Complete Genomics presented at Booth 1210, demonstrating the DNBSEQ sequencing platforms. These platforms can cater to various applications in clinical research, molecular pathology, and translational science. Integral to their presentation was the DNBSEQ-T1+ system, which initially introduced at the AGBT conference and now operational in the U.S. This system is designed to provide cost-effective and scalable sequencing solutions, accommodating a spectrum of applications such as whole exome studies, oncology, and methylation research.

One of the most notable announcements was the collaboration with SOPHiA GENETICS to integrate Memorial Sloan Kettering Cancer Center's comprehensive genomic profiling assays on the DNBSEQ-T1+ platform. This integration is poised to boost precision oncology capabilities by merging MSK's clinically validated assays with the sophisticated analytics offered by SOPHiA GENETICS and the high-throughput sequencing technology of Complete Genomics. The results from joint validations indicated promising performance improvements, enhancing the overall workflow efficiency for clinical labs and cancer centers.

New Flow Cells for Enhanced Flexibility

The introduction of the new DNBSEQ-G99RS* flow cells was another highlight of the presentation. These flow cells expand the throughput capacity from 40 million to a remarkable 400 million reads per run, thus allowing one instrument to tackle various assays, from infectious diseases to oncology panels, and exome testing. Significantly, this model is the first sequencer manufactured in the U.S. by Complete Genomics, further solidifying their local manufacturing strategy to enhance supply chain efficiency and respond to the growing demands of clinical research.

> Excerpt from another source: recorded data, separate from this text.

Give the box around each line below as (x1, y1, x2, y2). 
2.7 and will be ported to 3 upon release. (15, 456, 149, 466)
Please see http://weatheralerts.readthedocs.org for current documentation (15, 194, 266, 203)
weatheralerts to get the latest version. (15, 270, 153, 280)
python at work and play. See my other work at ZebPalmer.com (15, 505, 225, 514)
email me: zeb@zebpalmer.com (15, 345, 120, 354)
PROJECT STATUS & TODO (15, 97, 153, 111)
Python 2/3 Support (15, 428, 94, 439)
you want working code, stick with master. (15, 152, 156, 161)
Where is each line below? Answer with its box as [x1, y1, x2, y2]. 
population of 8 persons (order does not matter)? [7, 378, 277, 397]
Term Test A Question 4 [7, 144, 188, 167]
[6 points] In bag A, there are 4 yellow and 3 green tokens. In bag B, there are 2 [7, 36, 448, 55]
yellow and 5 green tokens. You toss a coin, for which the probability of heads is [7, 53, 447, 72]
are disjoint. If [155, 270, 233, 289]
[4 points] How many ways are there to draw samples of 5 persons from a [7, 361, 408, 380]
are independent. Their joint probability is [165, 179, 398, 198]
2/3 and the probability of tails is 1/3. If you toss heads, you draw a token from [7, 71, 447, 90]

Innovations in Bioinformatics

In addition to hardware advancements, Complete Genomics revealed the OmicsNest Bioinformatics Analysis Platform designed for streamlined microbial identification and genome assembly. By leveraging Docker-based deployment and seamless integration with ZLIMS/PaaZ and CG instruments, OmicsNest optimizes bioinformatics workflows, enabling rapid insights across a host of microbial applications. This comprehensive platform facilitates an end-to-end solution for diverse sequencing applications, including metagenomics and targeted workflows such as 16S region sequencing.

Workshop Presentations

Complete Genomics, along with partners AccuraGen and ABL Diagnostics, conducted workshops focusing on real-world applications of their genomic technologies. These sessions highlighted advancements in minimal residual disease (MRD) detection techniques and pathogen detection capabilities powered by their DNBSEQ platforms. Notable presentations included applications at the Yale School of Medicine that utilize ultra-sensitive sequencing for monitoring ctDNA in melanoma patients, and analytical validations conducted by Augusta University on a comprehensive oncology panel using DNBSEQ-T1+ and G400 sequencers.

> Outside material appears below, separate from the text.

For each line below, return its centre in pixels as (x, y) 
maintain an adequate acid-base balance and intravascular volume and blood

U.S. Manufacturing and Quality Initiatives

Responding to increasing market needs, Complete Genomics has expanded its reagent manufacturing facility in San Jose, California. This expansion aims to bolster the supply of quality reagents for their existing high-throughput sequencers. Moreover, the company completed key audits by TÜV, securing recommendations for ISO 134852026 certification, underscoring their commitment to high-quality standards essential for laboratories in regulated environments.

Conclusion

As Complete Genomics showcases at AMP 2025, it sets a benchmark for innovation within the genomic sequencing domain. With cutting-edge solutions such as DNBSEQ-T1+, physiological insights from OmicsNest, and strategic collaborations bolstered by an expanded U.S. manufacturing footprint, the company is poised for a transformative impact on oncology and infectious disease research methodologies. These advancements not only underscore the potential of genomics in enhancing patient outcomes but also contribute towards a future marked by precision medicine. For comprehensive information, visit Complete Genomics. Note that all DNBSEQ technologies are intended for research use only and are not approved for diagnostic procedures.